By preaching the Church “announces” “the whole mystery of Christ” (CD 12) and with the Liturgy it “celebrates it presenting the sacred memory (SC 102).  In such a way it makes present today “the unfathomable treasure of Christ” (Eph 3, 8 ff; cf. 1, 18; 2, 7): his signs of salvation, with which the faithful come into contact in order to draw from it the grace of salvation.  The Liturgical Year which has its “source” and its “summit” in the Paschal Mystery is articulated into five “periods of time” which have a special relationship with the diverse moments of the Mystery of Christ (SC 10; LG 11).  Therefore, they follow a progressive order: Advent and Christmas; Lent and the Passover or Easter; Ordinary Time.

 

• Time of Advent and of Christmas
Advent is a time of preparation with a twofold characteristic: it recalls the first coming of the Son of God in humility and pre- announces the second coming in glory: it is a time of active waiting, of expectation, of desire, of prayer, of evangelization, of joy.  Christmas is a time of joyful contemplation of the Mystery of the Incarnation of the Son of God and of his first manifestations, who has come for our salvation “man among men”. During this time Mary is particularly celebrated as “Mother of God”.

 

• Time of Lent and of Passover or Easter
Lent is a time of preparation the purpose of which is to guide to a more intense and gradual participation in the Paschal Mystery.  During this time the catechumens are accompanied through the various degrees of Christian initiation, and the faithful through the living memory of Baptism and Penance.

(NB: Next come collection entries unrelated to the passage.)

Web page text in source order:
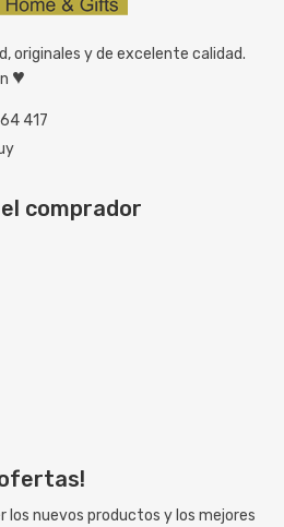
originales y de excelente calidad.
♥
417
comprador
los nuevos productos y los mejores
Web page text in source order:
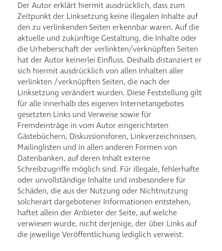
Der Autor erklärt hiermit ausdrücklich, dass zum
Zeitpunkt der Linksetzung keine illegalen Inhalte auf
den zu verlinkenden Seiten erkennbar waren. Auf die
aktuelle und zukünftige Gestaltung, die Inhalte oder
die Urheberschaft der verlinkten/verknüpften Seiten
hat der Autor keinerlei Einfluss. Deshalb distanziert er
sich hiermit ausdrücklich von allen Inhalten aller
verlinkten /verknüpften Seiten, die nach der
Linksetzung verändert wurden. Diese Feststellung gilt
für alle innerhalb des eigenen Internetangebotes
gesetzten Links und Verweise sowie für
Fremdeinträge in vom Autor eingerichteten
Gästebüchern, Diskussionsforen, Linkverzeichnissen,
Mailinglisten und in allen anderen Formen von
Datenbanken, auf deren Inhalt externe
Schreibzugriffe möglich sind. Für illegale, fehlerhafte
oder unvollständige Inhalte und insbesondere für
Schäden, die aus der Nutzung oder Nichtnutzung
solcherart dargebotener Informationen entstehen,
haftet allein der Anbieter der Seite, auf welche
verwiesen wurde, nicht derjenige, der über Links auf
die jeweilige Veröffentlichung lediglich verweist.

The Passover or Easter is the summit of the Liturgical Year, from which all the other parts draw their efficacy of salvation, it is the fulfilment of the redemption of humanity and of perfect glorification of God: it is the destruction of sin and of death, communication of resurrection and of life.

 

• Ordinary Time
During this long period of time, which has a first stage between Christmas Time and Lent, and develops more extensively from Pentecost to the following Advent, is a global celebration of the mystery of Christ, which is taken up again and deepened in many of its particular aspects.
Already, we can say that Sundays – “The Day of the Lord” – are the “Weekly Passover or Easter” and therefore, a living grafting into the central nucleus of the mystery of Christ throughout the whole year; but then the Weeks (33 and 34) develop through an intense and continued recourse to the Bible the deepening of small cycles of the mystery of Christ, offering these to the meditation of the faithful in order that this may become a stimulus to the action in the Church and in the world.

 

 

Liturgical Colors

Liturgies celebrated during the different seasons of the liturgical year have distinctive music and specific readings, prayers, and rituals. All of these work together to reflect the spirit of the particular season. The colors of the vestments that the priest wears during the liturgy also help express the character of the mysteries being celebrated.

 

White, the color of joy and victory, is used for the seasons of Easter and Christmas. It is also used for the feasts of Our Lord, for feasts of Mary, the angels, and for saints who are not martyrs. Gold may also be used on solemn occasions.

 

Red (the color of blood) is used on days when we celebrate the passion of Jesus on Passion Sunday and Good Friday. It is also used for the birthday feasts of the apostles and evangelists and for the celebrations of martyrs. Red (the color of fire) recalls the Holy Spirit and is used on Pentecost and for the sacrament of Confirmation.

 

Green, seen everywhere in plants and trees, symbolizes life and hope and is used during Ordinary Time.

 

The colors violet or purple in Advent help us to remember that we are preparing for the coming of Christ. Lent, the season of penance and renewal, also uses the colors violet or purple.

 

Rose may be used on the Third Sunday of Advent, Gaudete Sunday, and on the Fourth Sunday of Lent, Laetare Sunday. It expresses the joy of anticipation for Christmas and Easter, respectively.